START SOURCE DATA
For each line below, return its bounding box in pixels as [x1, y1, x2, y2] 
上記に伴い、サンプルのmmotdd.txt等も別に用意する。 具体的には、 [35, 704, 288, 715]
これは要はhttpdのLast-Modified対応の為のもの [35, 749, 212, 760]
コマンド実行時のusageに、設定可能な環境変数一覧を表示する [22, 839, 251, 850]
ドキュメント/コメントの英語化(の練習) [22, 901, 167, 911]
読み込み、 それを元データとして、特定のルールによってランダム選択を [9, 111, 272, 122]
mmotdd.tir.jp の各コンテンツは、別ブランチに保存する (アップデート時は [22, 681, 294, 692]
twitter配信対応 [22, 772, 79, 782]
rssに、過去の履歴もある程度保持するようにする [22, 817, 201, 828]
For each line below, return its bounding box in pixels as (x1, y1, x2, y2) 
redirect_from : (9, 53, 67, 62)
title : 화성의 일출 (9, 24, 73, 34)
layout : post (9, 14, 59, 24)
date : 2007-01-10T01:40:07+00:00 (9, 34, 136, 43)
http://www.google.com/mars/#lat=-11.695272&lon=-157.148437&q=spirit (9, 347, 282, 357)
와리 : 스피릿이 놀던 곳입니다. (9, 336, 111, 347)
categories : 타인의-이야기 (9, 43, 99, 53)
END SOURCE DATA
START SOURCE DATA
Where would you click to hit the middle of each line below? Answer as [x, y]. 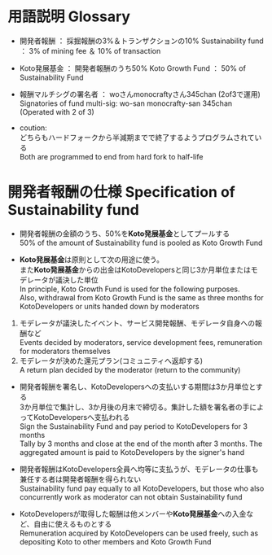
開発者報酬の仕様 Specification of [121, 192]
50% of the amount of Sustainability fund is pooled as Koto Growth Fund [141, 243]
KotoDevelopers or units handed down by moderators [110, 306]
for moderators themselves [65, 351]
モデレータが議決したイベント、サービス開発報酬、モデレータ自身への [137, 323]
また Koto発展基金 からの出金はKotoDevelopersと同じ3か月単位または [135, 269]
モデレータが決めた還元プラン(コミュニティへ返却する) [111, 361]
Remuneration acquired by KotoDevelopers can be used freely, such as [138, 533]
END SOURCE DATA
AIM OF THE TASK:
State how many lines in the entries above include the word "return"; reply with the number alone.

PROBLEM SOLUTION:
2